First, I see from your other posts that you are using ocean rock, is this something you bought from a fish store, did you buy it second hand or from nature?

Does the rock seem soft or crumbly or do you get some whitish deposits on your hand when you touch it when it's damp or wet?

Second, have you taken a sample of water from your faucet and compared it to see if you have white specs in the glass or bucket? The reason I ask is that sometimes hard water deposits can accumulate in a hot water heater or the anode tube is deteriorating and may need to be replaced.


----------



## Andrew451 (Sep 13, 2017)

I brought part from fish store and part from a website online. yeah it does when its I'm water its not hard solid rock. yeah theres nothing wrong with my actual tap water when I filled it. it was clear a few obvious bits and pieces obviously tap water is never crystal clear but it did not have the specs ontop until later today 1 day after installed


----------



## Deeda (Oct 12, 2012)

If the rocks are softer when wet and parts of the rock are dissolving then that is why you are seeing the particles in the tank. Can you post a link to the exact rock you bought online?


----------



## Andrew451 (Sep 13, 2017)

http://www.completeaquatics.co.uk/aquar ... n-rock-1kg this is where I got it from I first also thought it was sand problem because of the bio active being sat for waaaaay too long


----------



## Deeda (Oct 12, 2012)

Thanks Andrew!

Let's try a little experiment with one of your rocks. Remove a piece from the aquarium and let it dry out. Once it is dry, splash a little bit of household white vinegar on the rock and let us know if it fizzes.

I've done some brief searches on the rock you bought online and it is sold by Unipac and some online stores state that is in not inert and will release minerals into the aquarium so this might be what you are seeing in your tank. Normally this is not a problem except for it's appearance with particles in the water which can be reduced by increasing water surface movement so that the particles are collected in your filters.

Could you also post the pH of your tap water? I'm curious if your pH is low to start out with.

Do you also have a KH (alkalinity) test kit? If so, post the results of your tap water.


----------



## Andrew451 (Sep 13, 2017)

I don't have any white vinegar in my household do you know if I can use anything else? 
I can test my tap water no problem iv never had this before iv kept tanks for ages but believe the ocean rock may be the cause. any suggestions other than to use different rocks or driftwood I know cichlids aren't fond of driftwood. I have a wave maker directly on surface creating massive water dispersion my ph from my tap water isn't low around 6/7 out of the tap I have to add salts and ph up when I do water changes.
I do not have a Alkalinty test kit unfortunately never had these issues keeping fish again I believe its down to the ocean rock because in the water when its touched dust/rock pieces fall off when touched


----------



## Deeda (Oct 12, 2012)

I wouldn't worry about the vinegar and I don't think there is any other household product that would work the same.

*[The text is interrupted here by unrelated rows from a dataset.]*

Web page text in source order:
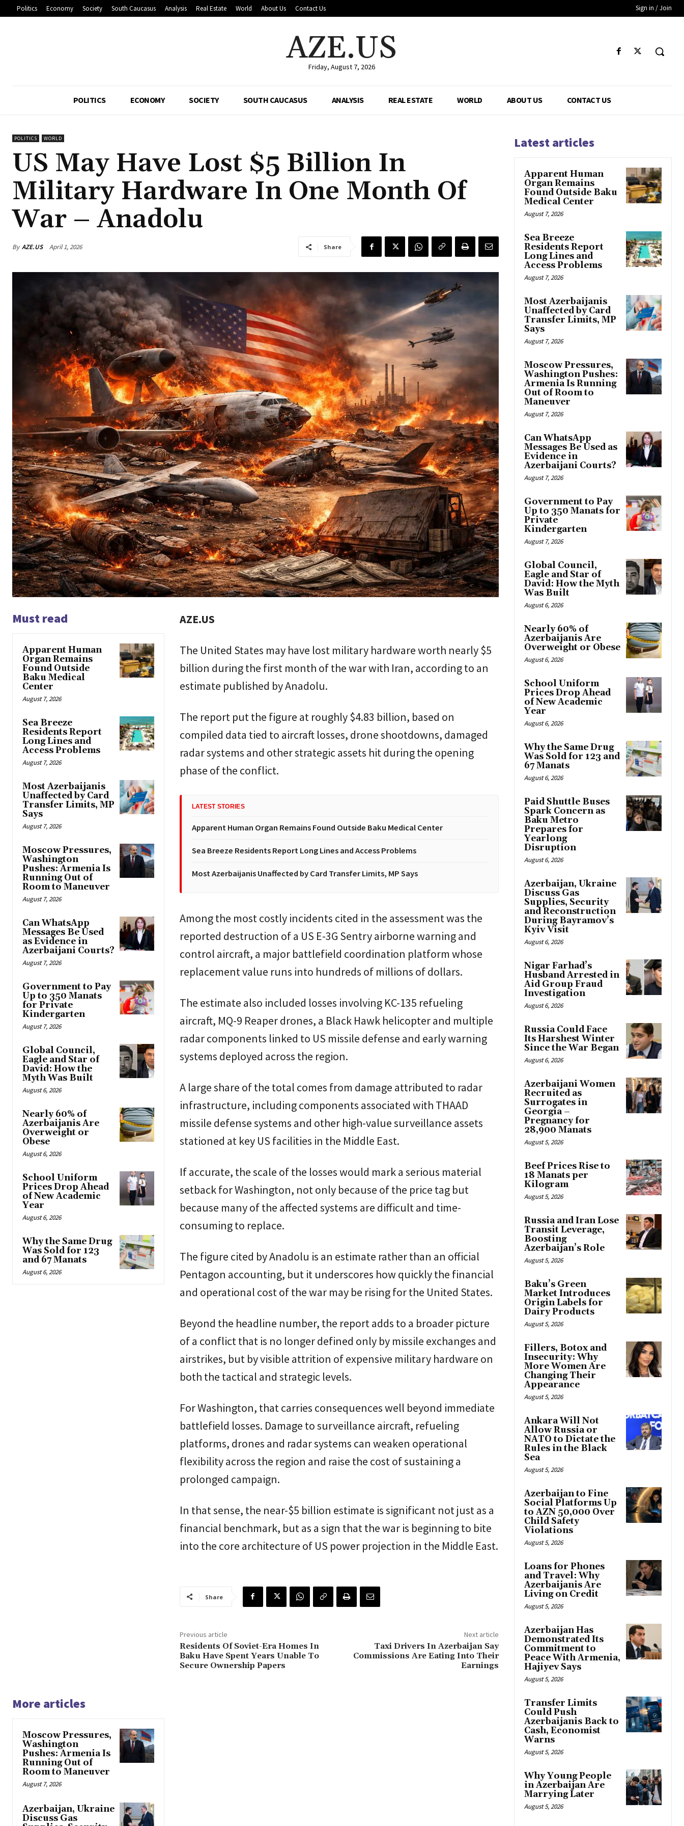
Politics Economy Society South Caucasus Analysis Real Estate World About Us Contact Us Sign in / Join
AZE.US
Friday, August 7, 2026
POLITICS ECONOMY SOCIETY SOUTH CAUCASUS ANALYSIS REAL ESTATE WORLD ABOUT US CONTACT US
POLITICS WORLD
US May Have Lost $5 Billion In
Military Hardware In One Month Of
War – Anadolu
By AZE.US April 1, 2026 Share
Must read
Apparent Human
Organ Remains
Found Outside
Baku Medical
Center
August 7, 2026
Sea Breeze
Residents Report
Long Lines and
Access Problems
August 7, 2026
Most Azerbaijanis
Unaffected by Card
Transfer Limits, MP
Says
August 7, 2026
Moscow Pressures,
Washington
Pushes: Armenia Is
Running Out of
Room to Maneuver
August 7, 2026
Can WhatsApp
Messages Be Used
as Evidence in
Azerbaijani Courts?
August 7, 2026
Government to Pay
Up to 350 Manats
for Private
Kindergarten
August 7, 2026
Global Council,
Eagle and Star of
David: How the
Myth Was Built
August 6, 2026
Nearly 60% of
Azerbaijanis Are
Overweight or
Obese
August 6, 2026
School Uniform
Prices Drop Ahead
of New Academic
Year
August 6, 2026
Why the Same Drug
Was Sold for 123
and 67 Manats
August 6, 2026
AZE.US
The United States may have lost military hardware worth nearly $5
billion during the first month of the war with Iran, according to an
estimate published by Anadolu.
The report put the figure at roughly $4.83 billion, based on
compiled data tied to aircraft losses, drone shootdowns, damaged
radar systems and other strategic assets hit during the opening
phase of the conflict.
LATEST STORIES
Apparent Human Organ Remains Found Outside Baku Medical Center
Sea Breeze Residents Report Long Lines and Access Problems
Most Azerbaijanis Unaffected by Card Transfer Limits, MP Says
Among the most costly incidents cited in the assessment was the
reported destruction of a US E-3G Sentry airborne warning and
control aircraft, a major battlefield coordination platform whose
replacement value runs into hundreds of millions of dollars.
The estimate also included losses involving KC-135 refueling
aircraft, MQ-9 Reaper drones, a Black Hawk helicopter and multiple
radar components linked to US missile defense and early warning
systems deployed across the region.
A large share of the total comes from damage attributed to radar
infrastructure, including components associated with THAAD
missile defense systems and other high-value surveillance assets
stationed at key US facilities in the Middle East.
If accurate, the scale of the losses would mark a serious material
setback for Washington, not only because of the price tag but
because many of the affected systems are difficult and time-
consuming to replace.
The figure cited by Anadolu is an estimate rather than an official
Pentagon accounting, but it underscores how quickly the financial
and operational cost of the war may be rising for the United States.
Beyond the headline number, the report adds to a broader picture
of a conflict that is no longer defined only by missile exchanges and
airstrikes, but by visible attrition of expensive military hardware on
both the tactical and strategic levels.
For Washington, that carries consequences well beyond immediate
battlefield losses. Damage to surveillance aircraft, refueling
platforms, drones and radar systems can weaken operational
flexibility across the region and raise the cost of sustaining a
prolonged campaign.
In that sense, the near-$5 billion estimate is significant not just as a
financial benchmark, but as a sign that the war is beginning to bite
into the core architecture of US power projection in the Middle East.
Share
Previous article
Residents Of Soviet-Era Homes In
Baku Have Spent Years Unable To
Secure Ownership Papers
Next article
Taxi Drivers In Azerbaijan Say
Commissions Are Eating Into Their
Earnings
More articles
Moscow Pressures,
Washington
Pushes: Armenia Is
Running Out of
Room to Maneuver
August 7, 2026
Azerbaijan, Ukraine
Discuss Gas
Latest articles
Apparent Human
Organ Remains
Found Outside Baku
Medical Center
August 7, 2026
Sea Breeze
Residents Report
Long Lines and
Access Problems
August 7, 2026
Most Azerbaijanis
Unaffected by Card
Transfer Limits, MP
Says
August 7, 2026
Moscow Pressures,
Washington Pushes:
Armenia Is Running
Out of Room to
Maneuver
August 7, 2026
Can WhatsApp
Messages Be Used as
Evidence in
Azerbaijani Courts?
August 7, 2026
Government to Pay
Up to 350 Manats for
Private
Kindergarten
August 7, 2026
Global Council,
Eagle and Star of
David: How the Myth
Was Built
August 6, 2026
Nearly 60% of
Azerbaijanis Are
Overweight or Obese
August 6, 2026
School Uniform
Prices Drop Ahead
of New Academic
Year
August 6, 2026
Why the Same Drug
Was Sold for 123 and
67 Manats
August 6, 2026
Paid Shuttle Buses
Spark Concern as
Baku Metro
Prepares for
Yearlong
Disruption
August 6, 2026
Azerbaijan, Ukraine
Discuss Gas
Supplies, Security
and Reconstruction
During Bayramov’s
Kyiv Visit
August 6, 2026
Nigar Farhad’s
Husband Arrested in
Aid Group Fraud
Investigation
August 6, 2026
Russia Could Face
Its Harshest Winter
Since the War Began
August 6, 2026
Azerbaijani Women
Recruited as
Surrogates in
Georgia –
Pregnancy for
28,900 Manats
August 5, 2026
Beef Prices Rise to
18 Manats per
Kilogram
August 5, 2026
Russia and Iran Lose
Transit Leverage,
Boosting
Azerbaijan’s Role
August 5, 2026
Baku’s Green
Market Introduces
Origin Labels for
Dairy Products
August 5, 2026
Fillers, Botox and
Insecurity: Why
More Women Are
Changing Their
Appearance
August 5, 2026
Ankara Will Not
Allow Russia or
NATO to Dictate the
Rules in the Black
Sea
August 5, 2026
Azerbaijan to Fine
Social Platforms Up
to AZN 50,000 Over
Child Safety
Violations
August 5, 2026
Loans for Phones
and Travel: Why
Azerbaijanis Are
Living on Credit
August 5, 2026
Azerbaijan Has
Demonstrated Its
Commitment to
Peace With Armenia,
Hajiyev Says
August 5, 2026
Transfer Limits
Could Push
Azerbaijanis Back to
Cash, Economist
Warns
August 5, 2026
Why Young People
in Azerbaijan Are
Marrying Later
August 5, 2026

My best guess is that the problem IS the rock especially since you are seeing dust and pieces falling off. I would just remove the rocks and choose some other type that may be available to you locally rather than buying online or at a fish store. You may want to check a landscaping supply company or a business that sells rocks and boulders in bulk for a much lower price.

Your tap pH is somewhat neutral at 7 and below that is more acid. You may want to consider different fish that would do well with your un-buffered water however. I've been blessed with a higher pH (7.6) and higher KH so I've never had to add salts or buffer products such as pH up.

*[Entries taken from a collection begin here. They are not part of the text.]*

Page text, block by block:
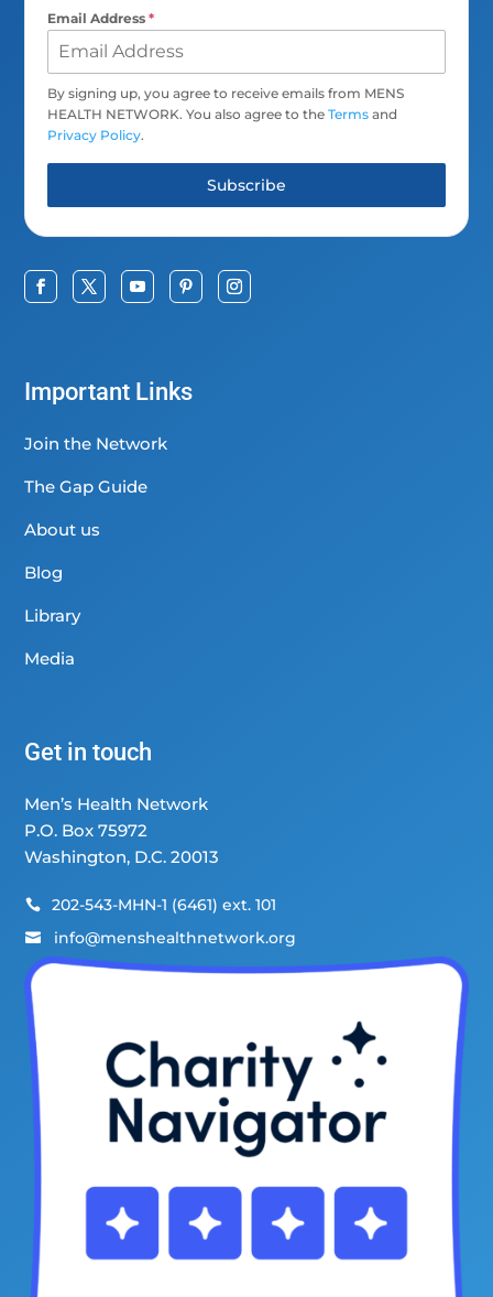
Email Address*
By signing up, you agree to receive emails from MENS
HEALTH NETWORK. You also agree to theTerms and
Privacy Policy.
Subscribe
Important Links
Join the Network
The Gap Guide
About us
Blog
Library
Media
Get in touch
Men’s Health Network
P.O. Box 75972
Washington, D.C. 20013
 202-543-MHN-1 (6461) ext. 101
 info@menshealthnetwork.org

Have you asked the fish store where you bought your fish from how they maintain a higher pH or KH in their tanks? I'm curious if their water parameters are the same as yours without needing to buffer their tanks.


----------



## Andrew451 (Sep 13, 2017)

What can I do about that white spec again appearing on my new tank... before I add in the new sand or anything I want the water to be ok... is it harmful or do you believe it was the rocks?

Also they use some amount of buffers but keep the cichlids at 7.5/8.0 ph my tap is 7.5ishh so I always just buffer it a little to be safe and kept the cichlids when alive around 8ph


----------



## Deeda (Oct 12, 2012)

I think it may be from the rocks mainly because you haven't listed anything else that might be contributing to the white specks.

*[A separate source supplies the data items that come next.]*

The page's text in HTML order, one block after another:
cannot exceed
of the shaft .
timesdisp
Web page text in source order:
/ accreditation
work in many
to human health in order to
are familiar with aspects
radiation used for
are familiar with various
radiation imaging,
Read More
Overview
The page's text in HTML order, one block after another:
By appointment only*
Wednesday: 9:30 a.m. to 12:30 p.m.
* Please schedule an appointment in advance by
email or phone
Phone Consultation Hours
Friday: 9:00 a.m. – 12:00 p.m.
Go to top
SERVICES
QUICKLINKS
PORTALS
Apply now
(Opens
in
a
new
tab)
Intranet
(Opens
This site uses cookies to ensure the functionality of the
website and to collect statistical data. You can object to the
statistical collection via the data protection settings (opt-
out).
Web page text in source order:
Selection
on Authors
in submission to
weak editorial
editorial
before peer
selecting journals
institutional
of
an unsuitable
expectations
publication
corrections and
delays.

Can you also post what model and brand of filters you are using as well as what filter media you are using? I just want to eliminate anything else that may be causing the white specks.

If your tap water is steady at a 7.5 pH, I would not worry about using any buffers at all. What you can do is stop adding buffers to the aquarium and then test the pH every other day to see if it varies at all. Post your results here.


----------



## Andrew451 (Sep 13, 2017)

Ok, I used a fluvial fx300 and a ocerlaris 850 not the UV model


----------



## Deeda (Oct 12, 2012)

The 1st filter I can't find and the 2nd doesn't list the media. I'm just asking to see if it's possible the media is breaking down and you are seeing it in the tank.


----------



## Andrew451 (Sep 13, 2017)

It's a Fluval 306 and an Aquaone Ocellaris 850.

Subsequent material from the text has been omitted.